• _TASK OBJECTIVE_
Please keep the pictures out and write out exactly the lines from the first in the data below through the one containing "executed, and all", both included.

• _MATERIAL FOR THIS TASK_
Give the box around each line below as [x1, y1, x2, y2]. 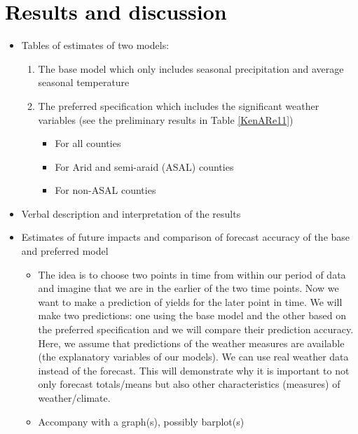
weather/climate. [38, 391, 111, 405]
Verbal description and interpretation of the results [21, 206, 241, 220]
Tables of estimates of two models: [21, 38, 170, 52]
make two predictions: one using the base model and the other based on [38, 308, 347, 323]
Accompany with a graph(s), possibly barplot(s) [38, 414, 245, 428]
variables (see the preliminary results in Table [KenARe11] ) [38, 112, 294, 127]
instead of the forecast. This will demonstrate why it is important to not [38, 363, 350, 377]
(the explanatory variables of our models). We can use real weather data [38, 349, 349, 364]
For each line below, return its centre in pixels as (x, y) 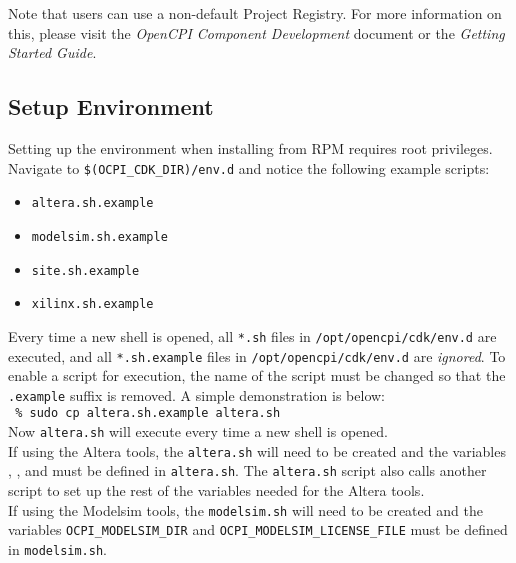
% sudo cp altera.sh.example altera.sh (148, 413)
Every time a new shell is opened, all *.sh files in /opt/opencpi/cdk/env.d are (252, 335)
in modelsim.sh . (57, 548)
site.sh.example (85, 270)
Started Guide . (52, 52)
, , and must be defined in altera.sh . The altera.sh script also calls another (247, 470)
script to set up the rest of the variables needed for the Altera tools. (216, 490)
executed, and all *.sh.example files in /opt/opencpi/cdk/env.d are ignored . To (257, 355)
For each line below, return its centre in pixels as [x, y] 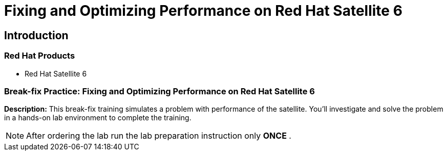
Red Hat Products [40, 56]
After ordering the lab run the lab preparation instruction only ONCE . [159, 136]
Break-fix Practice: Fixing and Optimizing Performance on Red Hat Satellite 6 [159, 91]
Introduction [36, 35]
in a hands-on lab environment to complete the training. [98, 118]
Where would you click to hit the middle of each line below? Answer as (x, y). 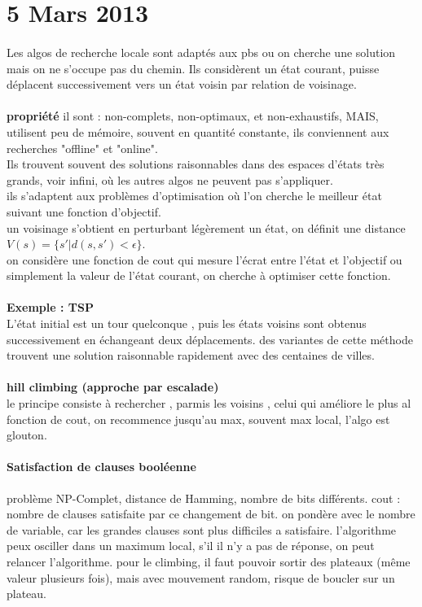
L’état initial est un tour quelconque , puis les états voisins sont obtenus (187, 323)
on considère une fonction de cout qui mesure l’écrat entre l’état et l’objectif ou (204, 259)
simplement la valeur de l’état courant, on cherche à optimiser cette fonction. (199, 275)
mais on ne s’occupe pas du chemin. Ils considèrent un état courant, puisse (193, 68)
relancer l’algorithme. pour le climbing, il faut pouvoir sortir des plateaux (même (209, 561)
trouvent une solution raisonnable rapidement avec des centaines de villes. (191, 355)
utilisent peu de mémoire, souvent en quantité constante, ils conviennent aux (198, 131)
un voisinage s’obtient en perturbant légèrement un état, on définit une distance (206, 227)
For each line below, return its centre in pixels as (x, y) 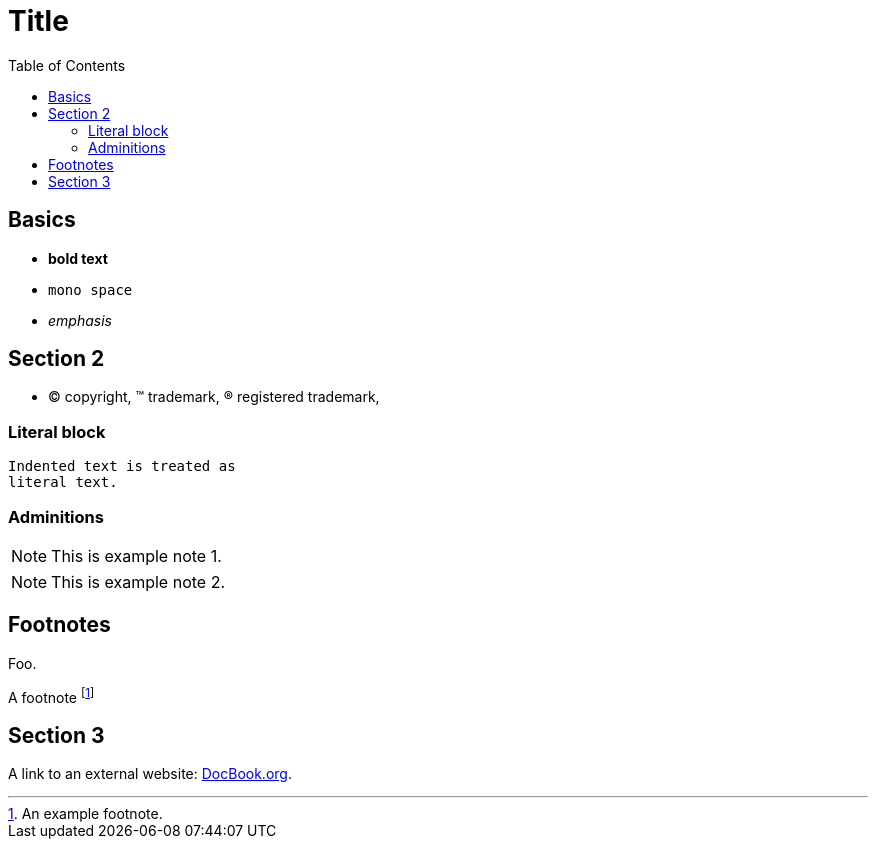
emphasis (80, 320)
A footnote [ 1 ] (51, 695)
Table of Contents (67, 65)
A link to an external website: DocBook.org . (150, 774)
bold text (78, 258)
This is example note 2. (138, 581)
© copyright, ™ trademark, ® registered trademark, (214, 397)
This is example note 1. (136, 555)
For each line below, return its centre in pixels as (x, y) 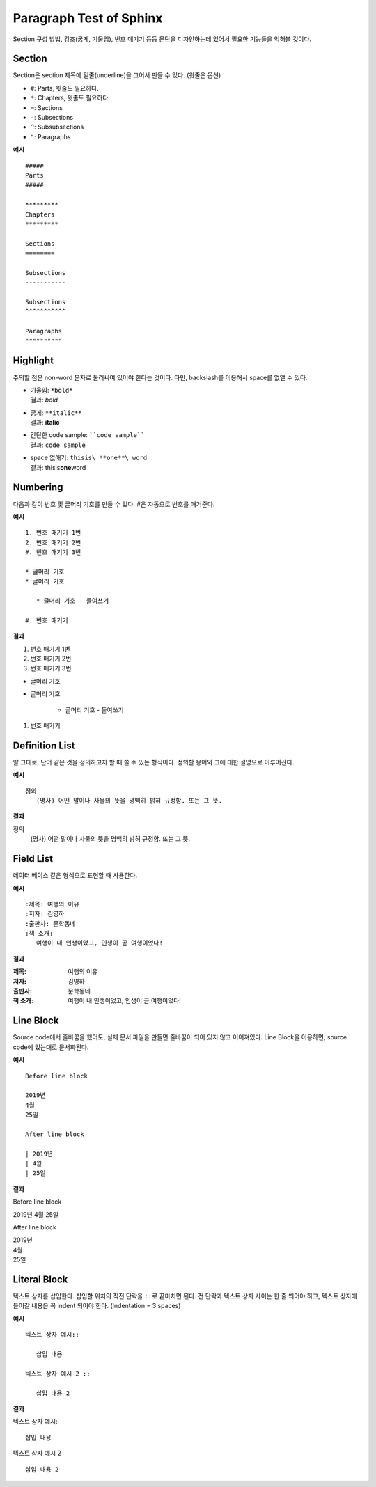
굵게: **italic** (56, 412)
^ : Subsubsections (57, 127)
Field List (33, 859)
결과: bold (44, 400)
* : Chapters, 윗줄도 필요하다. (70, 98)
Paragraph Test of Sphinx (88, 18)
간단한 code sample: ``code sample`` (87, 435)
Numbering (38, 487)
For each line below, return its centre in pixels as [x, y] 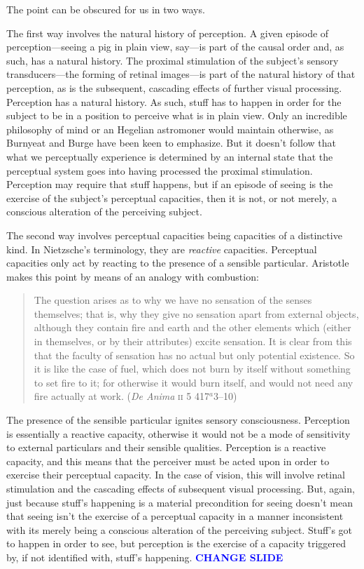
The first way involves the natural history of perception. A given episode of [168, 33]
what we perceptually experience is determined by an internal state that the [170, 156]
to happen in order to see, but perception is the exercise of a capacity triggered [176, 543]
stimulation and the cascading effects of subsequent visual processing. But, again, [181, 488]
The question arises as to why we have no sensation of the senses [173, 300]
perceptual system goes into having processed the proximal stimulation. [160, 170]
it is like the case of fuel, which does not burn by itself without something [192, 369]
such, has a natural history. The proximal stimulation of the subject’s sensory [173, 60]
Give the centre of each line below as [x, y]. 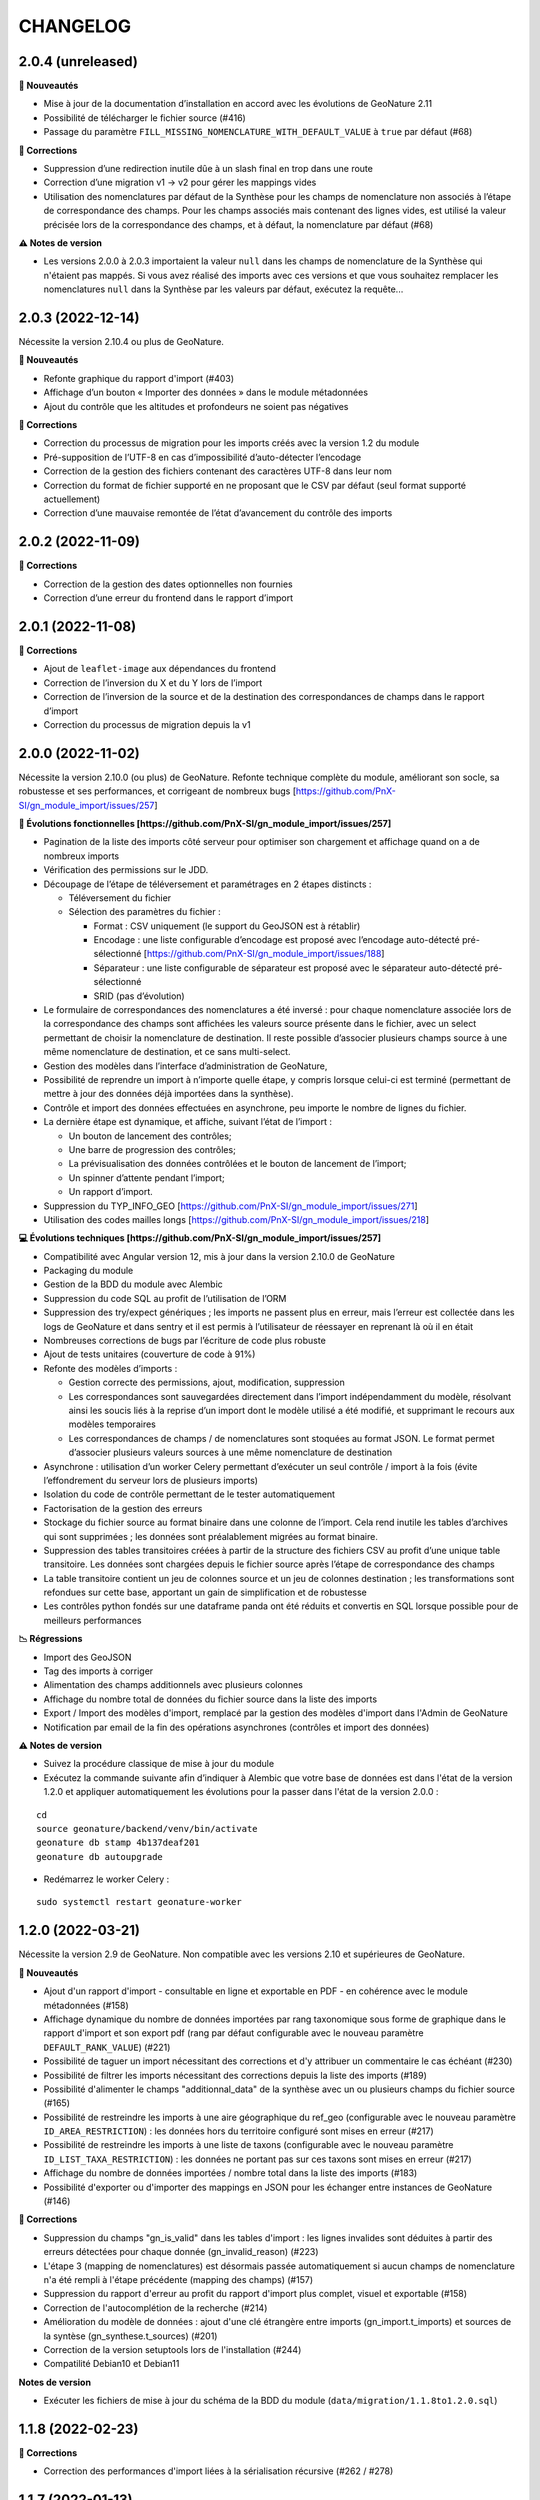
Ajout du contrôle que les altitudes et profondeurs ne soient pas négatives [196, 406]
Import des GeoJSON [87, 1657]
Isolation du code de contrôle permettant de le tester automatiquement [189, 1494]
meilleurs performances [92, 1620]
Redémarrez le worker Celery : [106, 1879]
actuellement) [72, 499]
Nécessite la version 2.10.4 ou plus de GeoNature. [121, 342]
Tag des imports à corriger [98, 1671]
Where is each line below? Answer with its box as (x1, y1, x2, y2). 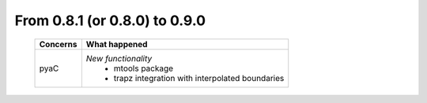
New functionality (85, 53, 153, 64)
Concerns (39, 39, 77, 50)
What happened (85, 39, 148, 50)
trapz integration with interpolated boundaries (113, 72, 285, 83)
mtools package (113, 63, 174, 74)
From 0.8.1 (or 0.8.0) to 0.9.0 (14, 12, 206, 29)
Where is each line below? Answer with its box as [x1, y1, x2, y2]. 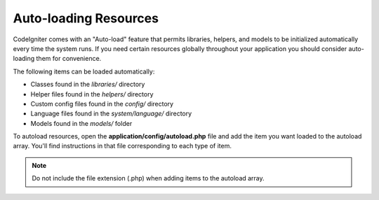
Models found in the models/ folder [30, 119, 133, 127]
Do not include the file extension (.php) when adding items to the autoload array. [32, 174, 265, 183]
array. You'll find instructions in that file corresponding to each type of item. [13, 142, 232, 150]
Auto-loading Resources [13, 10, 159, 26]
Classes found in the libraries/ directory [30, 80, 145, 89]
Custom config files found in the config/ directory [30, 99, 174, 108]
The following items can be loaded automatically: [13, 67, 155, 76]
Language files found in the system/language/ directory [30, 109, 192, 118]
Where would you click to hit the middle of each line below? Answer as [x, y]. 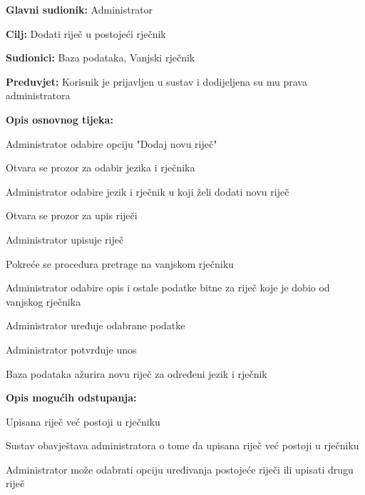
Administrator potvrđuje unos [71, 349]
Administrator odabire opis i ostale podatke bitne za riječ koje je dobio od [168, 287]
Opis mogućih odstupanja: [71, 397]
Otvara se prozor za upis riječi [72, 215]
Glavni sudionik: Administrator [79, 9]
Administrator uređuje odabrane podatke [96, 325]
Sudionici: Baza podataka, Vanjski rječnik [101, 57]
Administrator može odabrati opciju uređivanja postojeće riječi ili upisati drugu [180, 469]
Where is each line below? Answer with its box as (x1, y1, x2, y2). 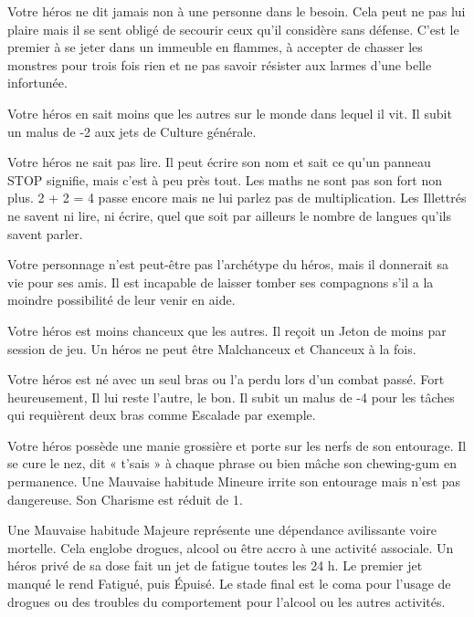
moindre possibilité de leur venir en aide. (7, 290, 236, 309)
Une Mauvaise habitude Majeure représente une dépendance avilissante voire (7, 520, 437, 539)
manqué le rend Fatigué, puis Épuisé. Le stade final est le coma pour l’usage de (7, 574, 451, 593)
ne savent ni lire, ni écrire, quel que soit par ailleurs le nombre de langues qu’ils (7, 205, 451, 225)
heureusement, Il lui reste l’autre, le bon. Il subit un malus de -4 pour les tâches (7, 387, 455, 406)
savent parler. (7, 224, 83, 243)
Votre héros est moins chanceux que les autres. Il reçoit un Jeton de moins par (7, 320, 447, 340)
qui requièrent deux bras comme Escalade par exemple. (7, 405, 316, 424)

• _RESULT_
Give the box around each line below as [x1, y1, x2, y2]. 
weather/climate. [38, 391, 111, 405]
Verbal description and interpretation of the results [21, 206, 241, 220]
Tables of estimates of two models: [21, 38, 170, 52]
make two predictions: one using the base model and the other based on [38, 308, 347, 323]
Accompany with a graph(s), possibly barplot(s) [38, 414, 245, 428]
variables (see the preliminary results in Table [KenARe11] ) [38, 112, 294, 127]
instead of the forecast. This will demonstrate why it is important to not [38, 363, 350, 377]
(the explanatory variables of our models). We can use real weather data [38, 349, 349, 364]
For each line below, return its centre in pixels as (x, y) 
% sudo cp altera.sh.example altera.sh (148, 413)
Every time a new shell is opened, all *.sh files in /opt/opencpi/cdk/env.d are (252, 335)
in modelsim.sh . (57, 548)
site.sh.example (85, 270)
Started Guide . (52, 52)
, , and must be defined in altera.sh . The altera.sh script also calls another (247, 470)
script to set up the rest of the variables needed for the Altera tools. (216, 490)
executed, and all *.sh.example files in /opt/opencpi/cdk/env.d are ignored . To (257, 355)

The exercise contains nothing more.